_EXERCISE DETAILS:_
Among the lines below, a stretch begins at the one with "energy mix creates" and ends at the one with "Yellow (8%)". Repeat that stretch exactly, ends included.

_Data items:_
- Opening Delimiter -

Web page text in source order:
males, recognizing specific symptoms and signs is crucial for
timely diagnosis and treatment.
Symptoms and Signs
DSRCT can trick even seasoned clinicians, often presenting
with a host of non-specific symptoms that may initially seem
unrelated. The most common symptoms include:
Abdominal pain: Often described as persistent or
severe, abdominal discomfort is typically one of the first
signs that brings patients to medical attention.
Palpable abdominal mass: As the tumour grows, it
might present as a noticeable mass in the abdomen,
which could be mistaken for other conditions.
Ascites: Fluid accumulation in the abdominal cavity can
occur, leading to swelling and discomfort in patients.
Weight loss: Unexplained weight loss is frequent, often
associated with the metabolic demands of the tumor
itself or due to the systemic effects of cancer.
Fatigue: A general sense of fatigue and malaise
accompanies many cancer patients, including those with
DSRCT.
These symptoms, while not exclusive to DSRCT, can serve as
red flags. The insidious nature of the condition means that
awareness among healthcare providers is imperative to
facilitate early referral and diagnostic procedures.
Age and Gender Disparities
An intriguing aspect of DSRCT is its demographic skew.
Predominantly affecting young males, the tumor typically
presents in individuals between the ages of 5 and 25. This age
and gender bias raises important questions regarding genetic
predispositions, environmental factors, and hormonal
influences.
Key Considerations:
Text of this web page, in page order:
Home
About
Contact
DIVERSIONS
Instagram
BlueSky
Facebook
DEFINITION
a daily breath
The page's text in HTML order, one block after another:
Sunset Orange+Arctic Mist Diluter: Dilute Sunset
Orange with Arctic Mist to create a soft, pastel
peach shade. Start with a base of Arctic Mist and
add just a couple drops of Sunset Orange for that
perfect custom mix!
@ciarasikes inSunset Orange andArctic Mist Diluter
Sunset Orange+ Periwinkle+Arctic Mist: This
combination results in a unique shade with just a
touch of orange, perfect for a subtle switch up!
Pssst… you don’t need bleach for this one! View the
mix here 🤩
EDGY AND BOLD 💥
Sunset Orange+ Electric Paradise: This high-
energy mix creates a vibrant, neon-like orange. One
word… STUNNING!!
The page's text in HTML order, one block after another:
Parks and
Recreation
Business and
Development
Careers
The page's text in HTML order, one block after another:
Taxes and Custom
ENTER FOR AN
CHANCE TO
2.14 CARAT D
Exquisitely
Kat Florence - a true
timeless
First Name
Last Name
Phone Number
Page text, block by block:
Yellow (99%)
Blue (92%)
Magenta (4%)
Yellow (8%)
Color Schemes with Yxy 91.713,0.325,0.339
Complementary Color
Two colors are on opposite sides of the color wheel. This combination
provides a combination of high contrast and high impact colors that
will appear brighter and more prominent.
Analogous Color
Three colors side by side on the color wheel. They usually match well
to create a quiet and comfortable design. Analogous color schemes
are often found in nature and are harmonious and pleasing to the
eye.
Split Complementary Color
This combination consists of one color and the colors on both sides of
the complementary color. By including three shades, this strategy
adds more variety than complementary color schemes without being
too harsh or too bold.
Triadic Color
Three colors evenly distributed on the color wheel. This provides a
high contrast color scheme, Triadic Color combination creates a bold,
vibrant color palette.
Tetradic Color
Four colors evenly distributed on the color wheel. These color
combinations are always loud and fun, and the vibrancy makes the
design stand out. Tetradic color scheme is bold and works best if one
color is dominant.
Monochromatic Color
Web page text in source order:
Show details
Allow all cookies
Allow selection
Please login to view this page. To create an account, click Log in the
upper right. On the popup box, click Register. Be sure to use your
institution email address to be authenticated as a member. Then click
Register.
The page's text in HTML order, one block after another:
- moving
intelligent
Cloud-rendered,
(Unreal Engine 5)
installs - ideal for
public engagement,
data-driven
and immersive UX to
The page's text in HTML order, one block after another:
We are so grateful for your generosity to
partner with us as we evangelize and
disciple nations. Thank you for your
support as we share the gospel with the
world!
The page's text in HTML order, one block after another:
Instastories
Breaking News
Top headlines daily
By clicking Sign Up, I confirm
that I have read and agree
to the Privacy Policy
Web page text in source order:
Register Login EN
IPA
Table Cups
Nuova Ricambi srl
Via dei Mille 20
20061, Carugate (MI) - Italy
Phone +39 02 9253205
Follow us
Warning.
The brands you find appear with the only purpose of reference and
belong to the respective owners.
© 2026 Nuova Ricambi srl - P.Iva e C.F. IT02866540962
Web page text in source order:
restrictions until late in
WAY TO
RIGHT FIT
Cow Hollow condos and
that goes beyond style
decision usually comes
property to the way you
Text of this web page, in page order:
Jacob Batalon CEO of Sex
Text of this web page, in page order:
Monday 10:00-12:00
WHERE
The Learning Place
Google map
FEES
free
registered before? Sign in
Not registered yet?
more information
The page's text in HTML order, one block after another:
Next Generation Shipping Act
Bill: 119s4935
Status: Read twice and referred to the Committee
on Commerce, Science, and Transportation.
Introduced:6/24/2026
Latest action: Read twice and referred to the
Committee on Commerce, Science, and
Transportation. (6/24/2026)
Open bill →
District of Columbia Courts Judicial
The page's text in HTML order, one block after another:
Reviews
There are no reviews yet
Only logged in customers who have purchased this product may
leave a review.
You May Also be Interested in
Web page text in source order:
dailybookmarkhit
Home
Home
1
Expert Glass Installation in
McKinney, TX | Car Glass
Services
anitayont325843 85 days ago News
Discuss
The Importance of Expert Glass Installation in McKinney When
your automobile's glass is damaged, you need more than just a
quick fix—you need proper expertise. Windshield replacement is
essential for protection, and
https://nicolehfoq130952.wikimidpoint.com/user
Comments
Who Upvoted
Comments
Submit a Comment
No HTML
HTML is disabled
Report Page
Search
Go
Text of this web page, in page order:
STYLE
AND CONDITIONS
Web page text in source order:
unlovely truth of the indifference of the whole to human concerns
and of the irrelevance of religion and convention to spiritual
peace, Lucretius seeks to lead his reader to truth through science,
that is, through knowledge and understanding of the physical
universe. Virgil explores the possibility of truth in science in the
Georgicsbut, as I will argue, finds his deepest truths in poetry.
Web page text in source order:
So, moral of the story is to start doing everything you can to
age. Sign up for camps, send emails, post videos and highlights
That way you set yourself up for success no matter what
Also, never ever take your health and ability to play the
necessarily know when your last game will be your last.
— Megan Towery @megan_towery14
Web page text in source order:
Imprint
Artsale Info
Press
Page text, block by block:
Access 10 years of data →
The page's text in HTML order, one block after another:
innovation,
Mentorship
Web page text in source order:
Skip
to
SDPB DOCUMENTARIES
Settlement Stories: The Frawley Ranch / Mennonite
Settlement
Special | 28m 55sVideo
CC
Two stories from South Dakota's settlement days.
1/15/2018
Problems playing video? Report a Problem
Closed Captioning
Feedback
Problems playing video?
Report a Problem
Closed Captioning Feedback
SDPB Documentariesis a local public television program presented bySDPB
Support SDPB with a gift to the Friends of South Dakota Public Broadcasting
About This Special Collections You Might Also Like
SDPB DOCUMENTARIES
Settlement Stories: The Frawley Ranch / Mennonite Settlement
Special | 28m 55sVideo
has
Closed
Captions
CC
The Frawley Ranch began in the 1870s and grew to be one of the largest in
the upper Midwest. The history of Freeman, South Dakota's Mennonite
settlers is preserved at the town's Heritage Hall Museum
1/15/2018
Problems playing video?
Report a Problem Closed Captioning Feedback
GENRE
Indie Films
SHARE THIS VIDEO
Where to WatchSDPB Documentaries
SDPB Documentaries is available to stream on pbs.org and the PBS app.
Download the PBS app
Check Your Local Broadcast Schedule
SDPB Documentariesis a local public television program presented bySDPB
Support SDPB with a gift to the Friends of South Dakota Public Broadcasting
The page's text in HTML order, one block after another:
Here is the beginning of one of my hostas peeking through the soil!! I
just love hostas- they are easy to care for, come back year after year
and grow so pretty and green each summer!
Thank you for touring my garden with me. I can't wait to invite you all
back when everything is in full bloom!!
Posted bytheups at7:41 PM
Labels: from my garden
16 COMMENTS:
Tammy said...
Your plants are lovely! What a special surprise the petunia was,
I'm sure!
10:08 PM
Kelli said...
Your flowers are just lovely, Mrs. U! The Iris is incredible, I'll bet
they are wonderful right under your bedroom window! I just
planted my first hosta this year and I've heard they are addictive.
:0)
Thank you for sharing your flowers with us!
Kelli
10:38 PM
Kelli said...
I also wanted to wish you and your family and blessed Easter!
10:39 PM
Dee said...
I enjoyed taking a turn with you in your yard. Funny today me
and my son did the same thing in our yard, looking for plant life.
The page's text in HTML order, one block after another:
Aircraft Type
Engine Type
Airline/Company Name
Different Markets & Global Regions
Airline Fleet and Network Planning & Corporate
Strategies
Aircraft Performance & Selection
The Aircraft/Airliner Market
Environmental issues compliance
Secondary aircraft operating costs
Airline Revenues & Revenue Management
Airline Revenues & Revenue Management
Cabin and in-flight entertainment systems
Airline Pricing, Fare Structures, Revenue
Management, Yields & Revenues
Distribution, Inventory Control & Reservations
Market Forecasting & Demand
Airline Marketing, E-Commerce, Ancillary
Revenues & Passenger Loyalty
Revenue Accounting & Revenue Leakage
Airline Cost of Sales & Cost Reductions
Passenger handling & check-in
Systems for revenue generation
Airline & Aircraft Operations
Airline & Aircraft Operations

- Closing Delimiter -

_TASK OUTPUT:_
energy mix creates a vibrant, neon-like orange. One
word… STUNNING!!
The page's text in HTML order, one block after another:
Parks and
Recreation
Business and
Development
Careers
The page's text in HTML order, one block after another:
Taxes and Custom
ENTER FOR AN
CHANCE TO
2.14 CARAT D
Exquisitely
Kat Florence - a true
timeless
First Name
Last Name
Phone Number
Page text, block by block:
Yellow (99%)
Blue (92%)
Magenta (4%)
Yellow (8%)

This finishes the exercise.